* **EXERCISE AIM**
From the listing below, pull out every line where the string "objetos" appears.

* **RECORDS SHOWN**
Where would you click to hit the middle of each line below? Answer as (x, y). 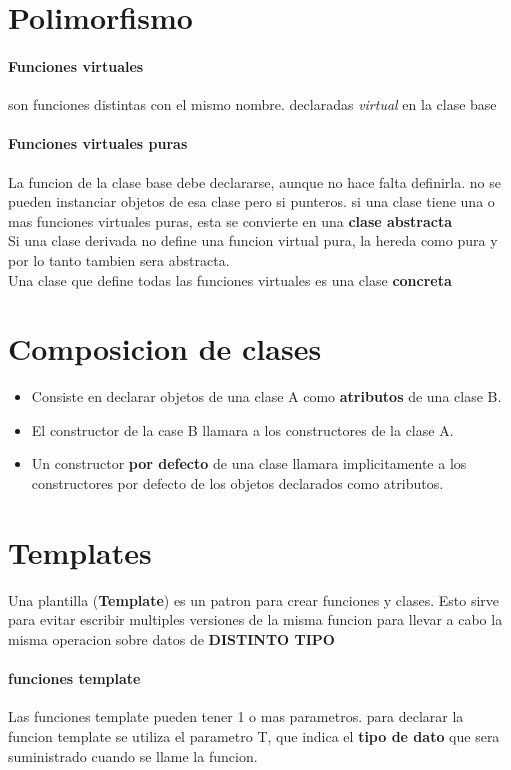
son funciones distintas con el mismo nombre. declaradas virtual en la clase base (252, 104)
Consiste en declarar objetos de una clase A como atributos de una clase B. (266, 396)
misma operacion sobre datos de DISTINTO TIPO (171, 638)
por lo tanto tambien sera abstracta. (119, 259)
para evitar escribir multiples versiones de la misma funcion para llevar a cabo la (255, 619)
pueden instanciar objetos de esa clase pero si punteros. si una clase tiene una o (251, 201)
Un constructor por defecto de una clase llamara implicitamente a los (249, 463)
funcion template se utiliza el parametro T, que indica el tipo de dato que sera (254, 735)

* **WRITTEN ANSWER**
Consiste en declarar objetos de una clase A como atributos de una clase B. (266, 396)
pueden instanciar objetos de esa clase pero si punteros. si una clase tiene una o (251, 201)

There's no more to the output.